Your copy should match the records exactly, apart from the pictures, which stay out.
********
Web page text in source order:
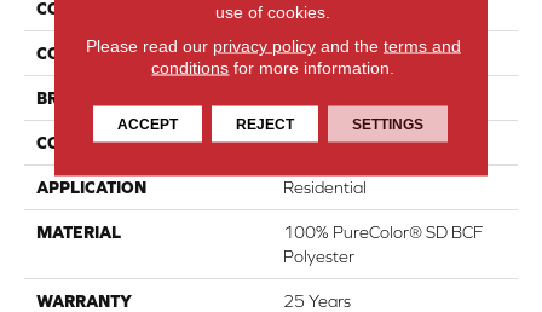
COLLECTION Show Time
COLOR Beige/Cream
BRAND
CONSTRUCTION Cut Pile
APPLICATION Residential
MATERIAL
100% PureColor® SD BCF
Polyester
WARRANTY 25 Years
use of cookies.
Please read our privacy policyand the terms and
conditions for more information.
ACCEPT REJECT SETTINGS
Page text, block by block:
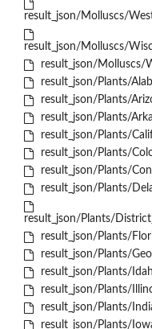
result_json/Molluscs/
result_json/Molluscs/
result_json/Molluscs/
result_json/Plants/
result_json/Plants/
result_json/Plants/
result_json/Plants/
result_json/Plants/
result_json/Plants/
result_json/Plants/
result_json/Plants/
result_json/Plants/
result_json/Plants/
result_json/Plants/
result_json/Plants/
result_json/Plants/
result_json/Plants/
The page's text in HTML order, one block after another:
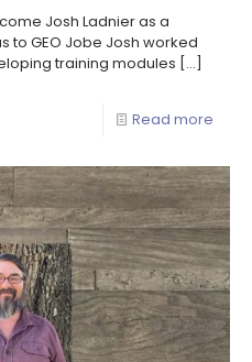
Josh Ladnier as a
to GEO Jobe Josh worked
training modules […]
Read more
********
- [EXERCISE SOLUTION]
Web page text in source order:
COLLECTION Show Time
COLOR Beige/Cream
BRAND
CONSTRUCTION Cut Pile
APPLICATION Residential
MATERIAL
100% PureColor® SD BCF
Polyester
WARRANTY 25 Years
use of cookies.
Please read our privacy policyand the terms and
conditions for more information.
ACCEPT REJECT SETTINGS
Page text, block by block:
result_json/Molluscs/
result_json/Molluscs/
result_json/Molluscs/
result_json/Plants/
result_json/Plants/
result_json/Plants/
result_json/Plants/
result_json/Plants/
result_json/Plants/
result_json/Plants/
result_json/Plants/
result_json/Plants/
result_json/Plants/
result_json/Plants/
result_json/Plants/
result_json/Plants/
result_json/Plants/
The page's text in HTML order, one block after another:
Josh Ladnier as a
to GEO Jobe Josh worked
training modules […]
Read more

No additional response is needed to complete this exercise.